4. Explain 'Dennard scaling' in your own words.

Answer:

Power density = 
$$\frac{\text{Power }(\downarrow)}{\text{Area }(\downarrow)}$$
 = Constant

Transistors get smaller(area decrease), their power density(power/area) stays constant.

5. Why is it not practical to keep increasing the number of pipeline stages and thus increasing the ILP?

#### Answer:

- (a) **Branch Misprediction Inefficiency**: Increasing ILP amplifies the impact of branch mispredictions, leading to wasted computational work and energy.
- (b) **Accuracy Challenge**: Achieving high prediction accuracy is particularly difficult for general-purpose programs with unpredictable branching patterns.
- (c) Limited Practical Gains: Frequent mispredictions reduce the performance and energy efficiency benefits of increased ILP, making it less practical for most workloads.
- 6. According to Figure 5, when 8% of the time is serial, what is the percentage of energy wasted by a 45-processor configuration?

#### Answer:



.:. Energy Wasted = 
$$1 - \frac{10}{45} = 0.7778 = 77.78\%$$

7. Why can VLIW be a good fit for DSA?

**Answer:** VLIW (Very Long Instruction Word) suits DSAs (Domain-Specific Architectures) as it exploits predictable parallelism, simplifies hardware by relying on static scheduling, and achieves energy efficiency, making it ideal for specialized, repetitive workloads.

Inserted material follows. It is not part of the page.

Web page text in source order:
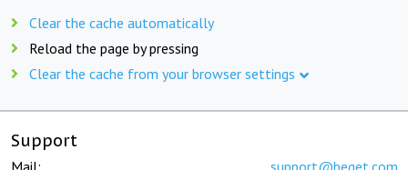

8. What is your impression regarding Figure 7? Does it change your view of how to program? What are the things that you should be aware of in order to write more efficient software?

#### Answer:

## Impression of figure 7.

It shows a dramatic and significant performance improvement, with approximately a 10x speedup from Python to C and up to a 60,000x boost using SIMD optimization.

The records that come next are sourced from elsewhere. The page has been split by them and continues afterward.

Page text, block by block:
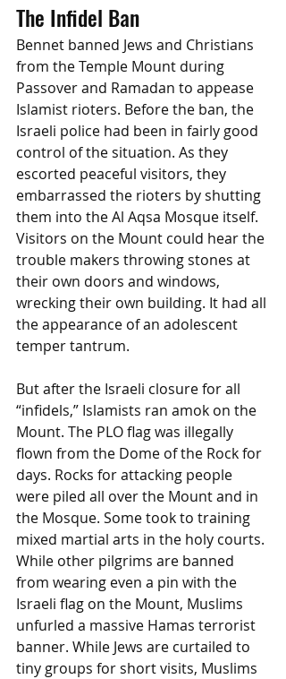
The Infidel Ban
Bennet banned Jews and Christians
from the Temple Mount during
Passover and Ramadan to appease
Islamist rioters. Before the ban, the
Israeli police had been in fairly good
control of the situation. As they
escorted peaceful visitors, they
embarrassed the rioters by shutting
them into the Al Aqsa Mosque itself.
Visitors on the Mount could hear the
trouble makers throwing stones at
their own doors and windows,
wrecking their own building. It had all
the appearance of an adolescent
temper tantrum.
But after the Israeli closure for all
“infidels,” Islamists ran amok on the
Mount. The PLO flag was illegally
flown from the Dome of the Rock for
days. Rocks for attacking people
were piled all over the Mount and in
the Mosque. Some took to training
mixed martial arts in the holy courts.
While other pilgrims are banned
from wearing even a pin with the
Israeli flag on the Mount, Muslims
unfurled a massive Hamas terrorist
banner. While Jews are curtailed to
tiny groups for short visits, Muslims

## Does it change my view of how to program?

Yes, it reinforces the importance of understanding the underlying hardware and choosing the right tools and techniques for computationally intensive tasks.

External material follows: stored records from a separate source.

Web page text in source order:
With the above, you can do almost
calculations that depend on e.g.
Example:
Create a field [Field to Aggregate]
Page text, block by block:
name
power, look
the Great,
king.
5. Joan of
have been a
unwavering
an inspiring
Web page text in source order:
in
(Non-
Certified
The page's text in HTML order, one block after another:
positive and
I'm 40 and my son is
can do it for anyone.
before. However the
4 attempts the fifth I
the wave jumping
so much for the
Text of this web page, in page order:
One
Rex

## Things to be aware of to write more efficient software.

- (a) Choose the right language
- (b) Leverage parallelism
- (c) Optimize memory usage
- (d) Hardware-specific features
- 9. Explain what systolic arrays are. How are systolic arrays different from typical SIMD architectures? When were they first created? You should read other sources to get a better understanding of them. Write down the sources you used.

#### Answer:

### Explain what systolic arrays are.

Systolic arrays are specialized hardware architectures designed to perform parallel computations efficiently. They consist of a network of processing elements (PEs) connected in a regular grid, where data flows synchronously between PEs in a rhythmic, "systolic" manner (similar to a heartbeat). Each PE performs a specific operation and passes the result to its neighbor.



## How are systolic arrays different from typical SIMD architectures?

Systolic arrays move data rhythmically through synchronized processing elements (PEs), ideal for structured tasks like matrix operations, with direct PE-to-PE communication. SIMD architectures broadcast a single instruction to all units, excelling in data-parallel tasks like image processing, using memory or buses for communication. Each is suited to different computational needs.

## When were they first created?

Systolic arrays were first conceptualized by H.T. Kung and Charles E. Leiserson in the late 1970s. The concept was formally introduced in their 1979 paper, "Algorithms for VLSI Processor Arrays."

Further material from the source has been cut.